◆ What to work on ◆
Only an exact repetition of the lines from the one holding "Web page text" to the end of the data is wanted, with pictures left out.

##############################

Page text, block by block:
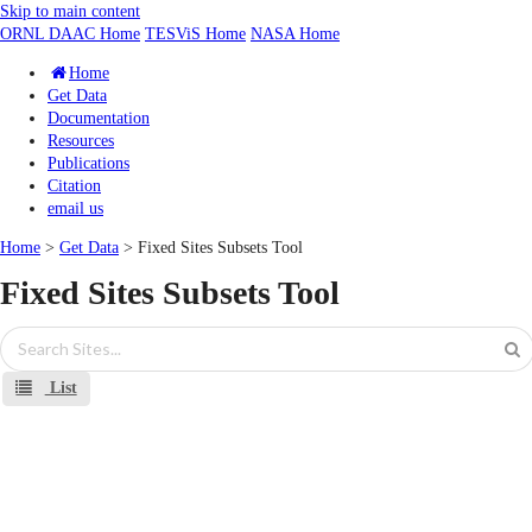
Skip to main content
ORNL DAAC Home TESViS Home NASA Home
Home
Get Data
Documentation
Resources
Publications
Citation
email us
Home > Get Data > Fixed Sites Subsets Tool
Fixed Sites Subsets Tool
List
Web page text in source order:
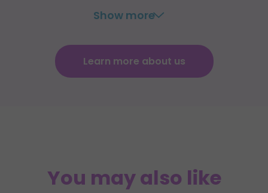
Show more
Learn more about us
You may also like
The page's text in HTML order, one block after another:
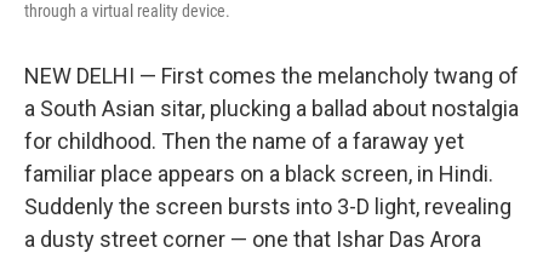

##############################

◆ Response to this exercise ◆
Web page text in source order:
Show more
Learn more about us
You may also like
The page's text in HTML order, one block after another:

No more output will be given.